綜漫:從鬼滅之刃開始卍解 第526章

作者:宝批龙院长

  轟——

  第一顆隕星在空中解體。

  只是一瞬間,它就被看不見的刀光切割成了數以億計的細小靈子碎片,每一片都不超過指甲蓋大小,在空中鋪成一片閃爍的光霧。

  而飛鳥的左手已經舉過了頭頂。

  “開飯。”

  暗紅色的光暈從掌心擴散開來,像是一朵綻放的蓮花。

  那些被斬碎的靈子碎片還沒有來得及消散,就被一股龐大的引力拉扯,從四面八方湧向飛鳥的掌心。

  靈子碎片在空中拉出無數道細密的流光,像是整個天空都在向他的掌心坍縮。

  這只是開始。

  貉奪不斷在他手中斬出刀光,擊碎了一顆又一顆隕星,炸開一片又一片光霧。

  飛鳥的身形在空中不斷閃爍,速度快到肉眼無法捕捉,動作也越來越隨意。

  有時是凌厲的縱斬將隕星一分爲二,有時是在隕星上輕點一刀便讓整顆星體從內部崩潰,有時乾脆直接伸出左手,將整顆隕星完整地按入掌心那團越來越亮的暗紅色光暈之中。
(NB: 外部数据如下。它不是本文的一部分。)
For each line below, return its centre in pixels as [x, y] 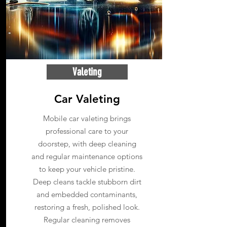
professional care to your [87, 131]
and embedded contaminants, [87, 194]
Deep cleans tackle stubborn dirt [87, 182]
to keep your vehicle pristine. [87, 169]
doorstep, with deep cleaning [87, 144]
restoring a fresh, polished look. [87, 207]
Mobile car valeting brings [87, 118]
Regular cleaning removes [87, 220]

  那道光暈在吞噬了數顆隕星之後,顏色也開始發生變化。

  從最初的暗紅,逐漸轉爲一種接近血色的深紅,又在達到臨界點時突然向內坍縮,變成了一點純粹的黑。

  那點黑懸浮在飛鳥掌心上方寸許的位置,像是一個微型的黑洞,周圍的光線在經過它的時候都會發生輕微的扭曲。

  痣城雙也在遠處看到這一幕,再冷如冰山也冷靜不下來了。

  “你到底是什麼怪物?!”

  飛鳥沒有回答,他正面對最後三顆隕星。

  這三顆隕星呈品字形排列,彼此之間由密集的盧恩符文相連,形成某種三位一體的術式結構。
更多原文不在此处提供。